Work order:
Below are records with pictures. Transcribe exactly, and only, the lines from the line with "에너지 분할 (66, 57)" to the line with "Brighntess value (6, 176, 76, 191)", both ends included, but not the pictures.

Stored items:
Start of Block

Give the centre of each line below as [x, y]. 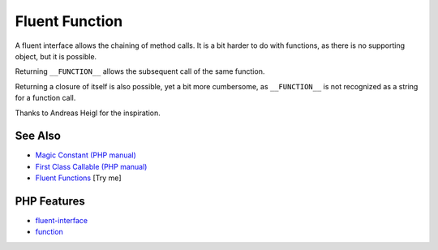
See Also [38, 136]
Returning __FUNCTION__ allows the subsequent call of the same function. [140, 71]
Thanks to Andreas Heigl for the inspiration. [88, 113]
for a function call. [45, 98]
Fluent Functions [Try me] [78, 178]
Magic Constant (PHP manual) [86, 155]
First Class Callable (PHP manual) [91, 166]
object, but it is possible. [56, 56]
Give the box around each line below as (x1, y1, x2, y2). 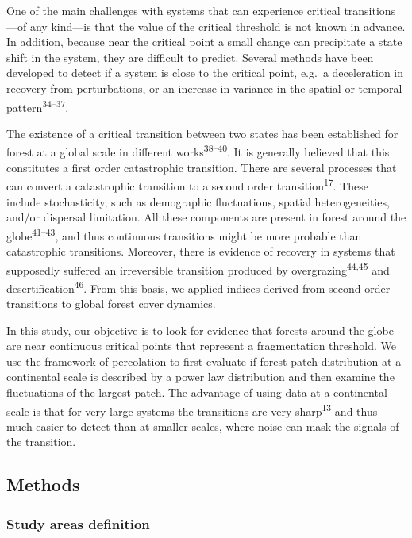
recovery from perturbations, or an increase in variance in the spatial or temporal (6, 79, 402, 96)
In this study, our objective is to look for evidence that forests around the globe (6, 321, 394, 338)
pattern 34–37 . (6, 96, 69, 115)
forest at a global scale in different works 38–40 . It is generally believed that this (6, 141, 390, 160)
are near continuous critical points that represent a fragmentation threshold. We (6, 337, 396, 354)
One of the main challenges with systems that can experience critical (6, 2, 341, 18)
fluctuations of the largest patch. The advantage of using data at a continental (6, 384, 387, 400)
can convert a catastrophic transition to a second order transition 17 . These (6, 175, 369, 194)
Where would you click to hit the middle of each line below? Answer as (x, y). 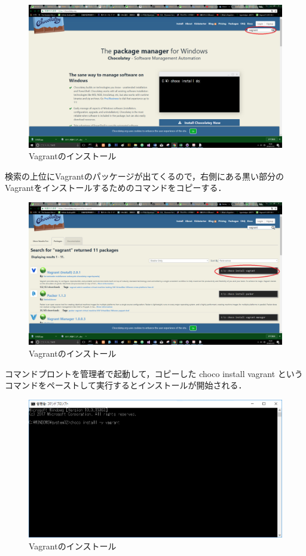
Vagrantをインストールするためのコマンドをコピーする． (116, 188)
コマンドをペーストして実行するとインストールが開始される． (126, 385)
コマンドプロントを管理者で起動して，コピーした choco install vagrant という (154, 373)
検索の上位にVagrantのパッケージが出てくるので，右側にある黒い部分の (145, 176)
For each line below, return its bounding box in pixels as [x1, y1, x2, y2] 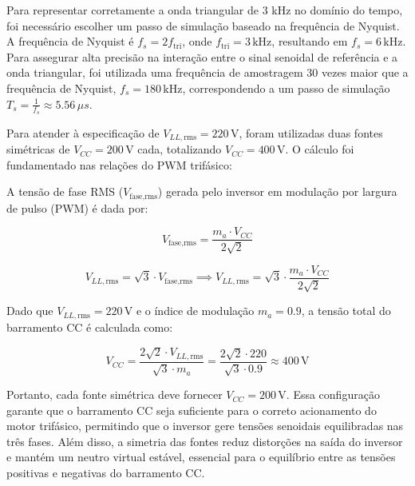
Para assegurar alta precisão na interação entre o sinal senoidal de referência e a [6, 48, 398, 65]
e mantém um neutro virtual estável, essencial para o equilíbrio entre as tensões [6, 448, 396, 465]
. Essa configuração [286, 386, 380, 403]
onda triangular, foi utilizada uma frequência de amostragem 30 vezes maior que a [6, 64, 409, 81]
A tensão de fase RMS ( [6, 183, 124, 200]
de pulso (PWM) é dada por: [6, 199, 148, 216]
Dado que [6, 302, 53, 319]
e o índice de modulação [136, 302, 255, 319]
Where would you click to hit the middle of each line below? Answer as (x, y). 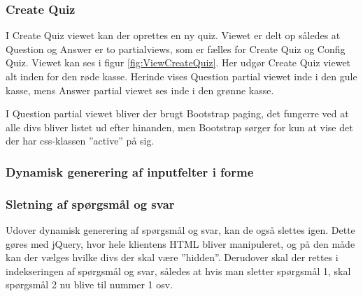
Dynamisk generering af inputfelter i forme (130, 171)
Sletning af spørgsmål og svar (90, 203)
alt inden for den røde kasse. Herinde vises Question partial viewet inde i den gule (181, 76)
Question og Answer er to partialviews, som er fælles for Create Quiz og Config (176, 49)
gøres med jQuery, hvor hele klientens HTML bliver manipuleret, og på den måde (180, 243)
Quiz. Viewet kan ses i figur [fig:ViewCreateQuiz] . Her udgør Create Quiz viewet (178, 62)
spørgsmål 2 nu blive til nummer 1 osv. (90, 284)
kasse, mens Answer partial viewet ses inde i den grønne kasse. (140, 90)
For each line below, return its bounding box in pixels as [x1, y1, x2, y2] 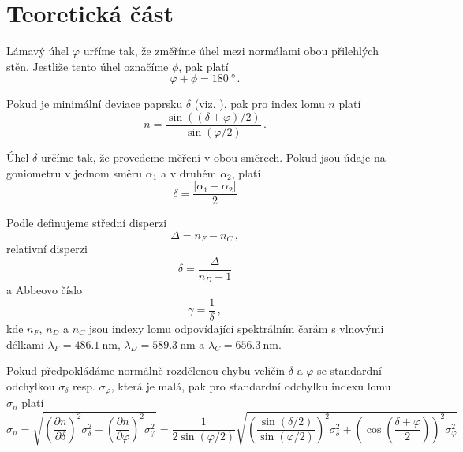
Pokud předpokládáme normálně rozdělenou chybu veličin [6, 362, 286, 379]
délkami [6, 335, 44, 352]
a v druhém [161, 164, 217, 181]
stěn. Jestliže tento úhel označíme [6, 58, 169, 74]
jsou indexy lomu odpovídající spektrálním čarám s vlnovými [88, 320, 384, 337]
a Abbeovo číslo [6, 282, 83, 298]
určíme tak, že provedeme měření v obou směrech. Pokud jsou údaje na [40, 148, 386, 165]
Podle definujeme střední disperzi [6, 215, 167, 231]
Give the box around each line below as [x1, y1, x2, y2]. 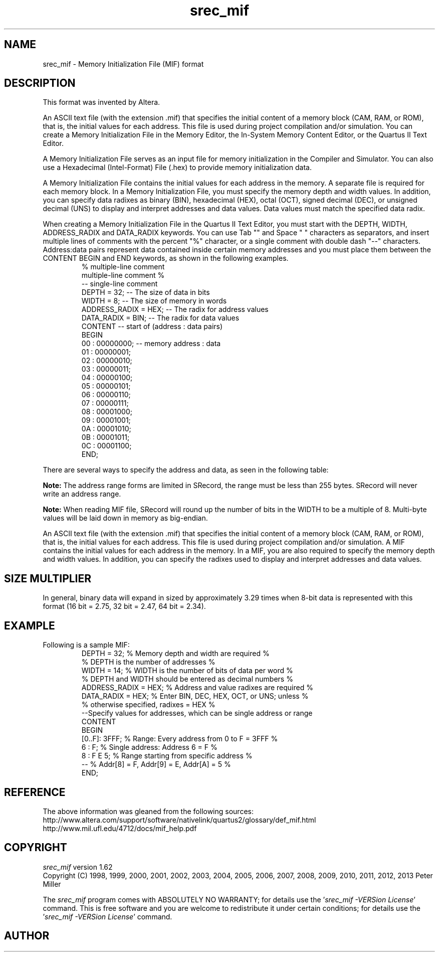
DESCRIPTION [4, 77, 76, 90]
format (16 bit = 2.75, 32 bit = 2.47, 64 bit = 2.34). [43, 602, 206, 611]
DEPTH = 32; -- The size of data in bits [81, 288, 210, 297]
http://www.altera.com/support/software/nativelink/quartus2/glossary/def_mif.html [43, 815, 316, 824]
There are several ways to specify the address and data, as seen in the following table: [43, 465, 329, 474]
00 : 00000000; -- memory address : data [81, 339, 221, 348]
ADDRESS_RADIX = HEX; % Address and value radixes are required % [81, 683, 313, 692]
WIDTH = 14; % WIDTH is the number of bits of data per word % [81, 666, 293, 675]
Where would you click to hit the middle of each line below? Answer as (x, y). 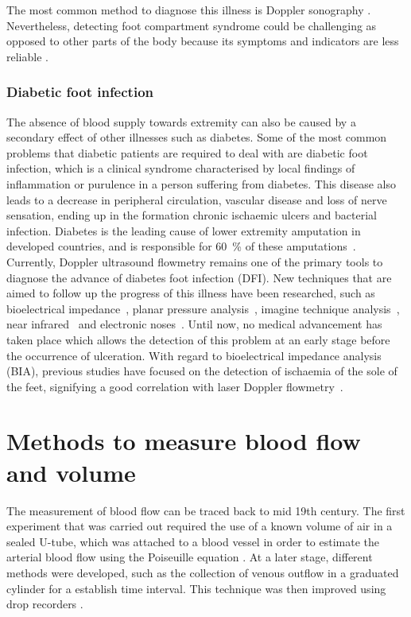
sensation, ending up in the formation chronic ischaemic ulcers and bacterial (192, 215)
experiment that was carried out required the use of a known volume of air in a (200, 526)
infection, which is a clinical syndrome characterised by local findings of (181, 168)
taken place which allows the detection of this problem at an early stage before (198, 339)
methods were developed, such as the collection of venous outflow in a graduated (203, 572)
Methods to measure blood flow (184, 441)
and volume (71, 472)
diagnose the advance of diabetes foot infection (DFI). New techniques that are (199, 277)
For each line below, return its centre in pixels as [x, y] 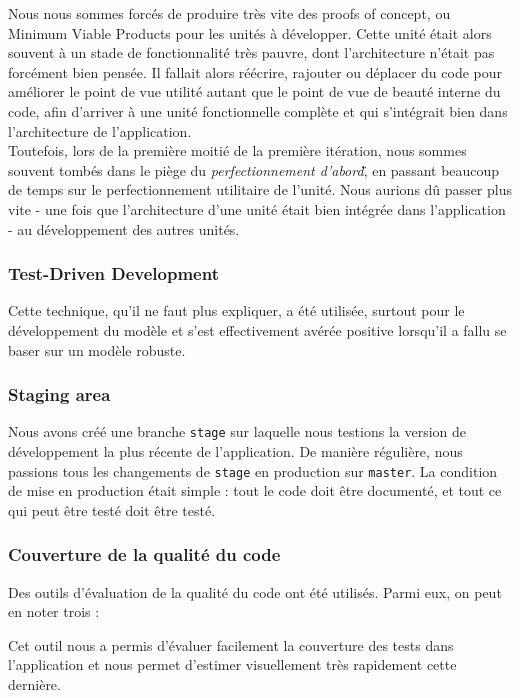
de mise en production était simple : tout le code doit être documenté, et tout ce [255, 490]
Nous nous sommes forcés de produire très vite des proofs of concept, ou [229, 13]
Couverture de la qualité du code [144, 554]
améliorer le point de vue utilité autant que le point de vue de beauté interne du [254, 91]
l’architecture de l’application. [100, 130]
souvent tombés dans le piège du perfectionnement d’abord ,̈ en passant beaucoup [254, 169]
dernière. [34, 684]
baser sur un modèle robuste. [97, 349]
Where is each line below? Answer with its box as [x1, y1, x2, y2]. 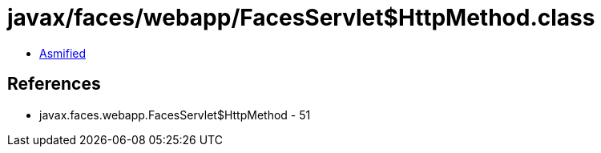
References [7, 74, 101, 95]
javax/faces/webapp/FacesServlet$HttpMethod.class [7, 4, 595, 31]
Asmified [39, 46, 87, 60]
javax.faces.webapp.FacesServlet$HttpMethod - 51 [39, 107, 311, 122]
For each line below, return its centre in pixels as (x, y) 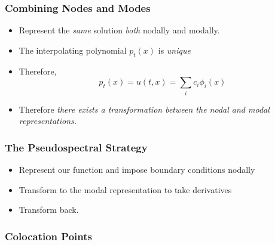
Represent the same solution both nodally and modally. (119, 30)
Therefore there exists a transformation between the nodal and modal (144, 109)
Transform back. (49, 210)
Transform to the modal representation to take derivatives (125, 189)
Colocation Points (48, 236)
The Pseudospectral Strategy (76, 147)
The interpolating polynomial (73, 50)
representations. (48, 121)
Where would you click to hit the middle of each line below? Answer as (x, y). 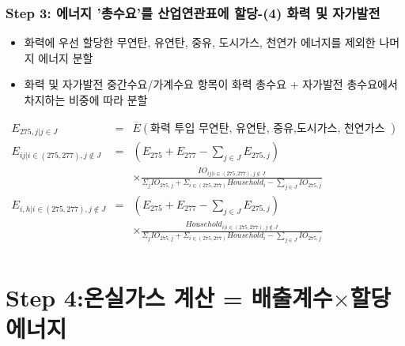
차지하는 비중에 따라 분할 (86, 100)
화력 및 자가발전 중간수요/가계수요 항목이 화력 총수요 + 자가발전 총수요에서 (211, 84)
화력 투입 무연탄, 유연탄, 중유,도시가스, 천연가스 (268, 128)
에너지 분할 (66, 57)
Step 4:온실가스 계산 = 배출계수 (169, 297)
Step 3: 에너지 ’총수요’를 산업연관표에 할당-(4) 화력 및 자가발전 (193, 12)
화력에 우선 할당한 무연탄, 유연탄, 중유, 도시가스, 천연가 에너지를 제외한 (200, 42)
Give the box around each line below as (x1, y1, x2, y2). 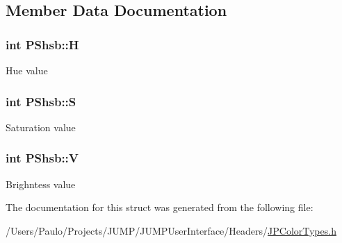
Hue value (6, 63, 48, 77)
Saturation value (6, 119, 76, 134)
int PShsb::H (6, 35, 79, 53)
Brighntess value (6, 176, 76, 191)
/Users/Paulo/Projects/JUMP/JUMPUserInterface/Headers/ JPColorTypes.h (6, 223, 336, 237)
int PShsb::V (6, 149, 79, 167)
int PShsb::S (6, 92, 76, 110)
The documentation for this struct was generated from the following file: (6, 200, 313, 215)
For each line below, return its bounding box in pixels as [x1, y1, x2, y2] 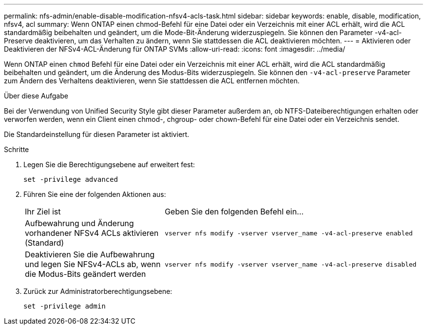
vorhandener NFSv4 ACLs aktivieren [25, 228, 159, 238]
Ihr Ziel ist [25, 207, 61, 216]
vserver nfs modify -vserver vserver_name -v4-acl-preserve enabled [164, 229, 413, 237]
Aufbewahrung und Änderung [25, 218, 134, 228]
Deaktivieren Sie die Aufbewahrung [25, 250, 155, 259]
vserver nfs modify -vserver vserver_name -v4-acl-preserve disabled [164, 260, 417, 268]
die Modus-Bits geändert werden [25, 269, 146, 279]
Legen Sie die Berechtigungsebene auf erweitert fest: [23, 160, 195, 169]
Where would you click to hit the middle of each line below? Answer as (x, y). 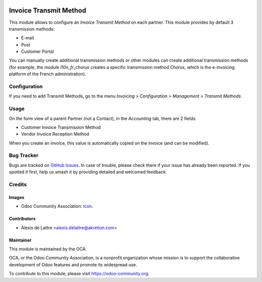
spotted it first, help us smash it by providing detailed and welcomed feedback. (88, 172)
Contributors (22, 219)
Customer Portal (38, 51)
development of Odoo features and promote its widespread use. (73, 265)
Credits (18, 184)
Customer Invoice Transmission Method (61, 127)
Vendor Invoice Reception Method (55, 134)
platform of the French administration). (48, 74)
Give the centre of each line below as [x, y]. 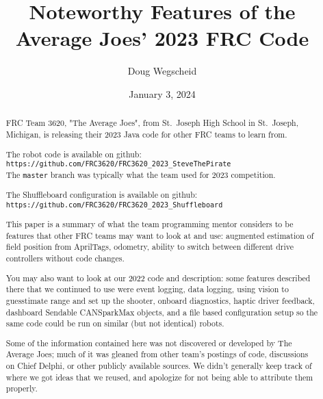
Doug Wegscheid [162, 71]
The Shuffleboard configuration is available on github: [102, 195]
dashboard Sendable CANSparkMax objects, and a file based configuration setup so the [162, 312]
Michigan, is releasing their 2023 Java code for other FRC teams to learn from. [146, 134]
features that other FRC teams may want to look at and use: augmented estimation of [160, 235]
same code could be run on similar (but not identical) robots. [115, 323]
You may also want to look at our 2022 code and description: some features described [158, 278]
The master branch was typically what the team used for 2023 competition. [141, 175]
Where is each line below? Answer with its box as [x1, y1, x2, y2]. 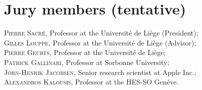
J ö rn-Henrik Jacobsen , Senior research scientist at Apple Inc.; [4, 66, 196, 77]
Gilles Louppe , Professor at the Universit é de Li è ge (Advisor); [4, 37, 196, 47]
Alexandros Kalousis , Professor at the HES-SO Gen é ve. [4, 76, 179, 87]
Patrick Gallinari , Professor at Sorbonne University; [4, 56, 169, 67]
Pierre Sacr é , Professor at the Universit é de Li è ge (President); [4, 27, 198, 38]
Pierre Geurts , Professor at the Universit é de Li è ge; [4, 47, 166, 57]
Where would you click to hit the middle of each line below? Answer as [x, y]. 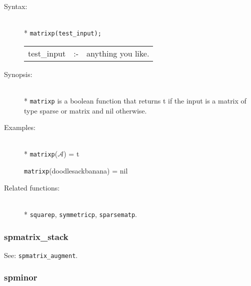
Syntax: [16, 6]
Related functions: [32, 187]
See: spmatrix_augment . [41, 255]
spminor [21, 277]
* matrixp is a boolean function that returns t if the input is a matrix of [135, 101]
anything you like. [118, 53]
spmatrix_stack [36, 236]
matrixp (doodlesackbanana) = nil [76, 171]

End of Block

Answer to this problem:
에너지 분할 (66, 57)
Step 4:온실가스 계산 = 배출계수 (169, 297)
Step 3: 에너지 ’총수요’를 산업연관표에 할당-(4) 화력 및 자가발전 (193, 12)
화력에 우선 할당한 무연탄, 유연탄, 중유, 도시가스, 천연가 에너지를 제외한 (200, 42)
Give the box around each line below as (x1, y1, x2, y2). 
Hue value (6, 63, 48, 77)
Saturation value (6, 119, 76, 134)
int PShsb::H (6, 35, 79, 53)
Brighntess value (6, 176, 76, 191)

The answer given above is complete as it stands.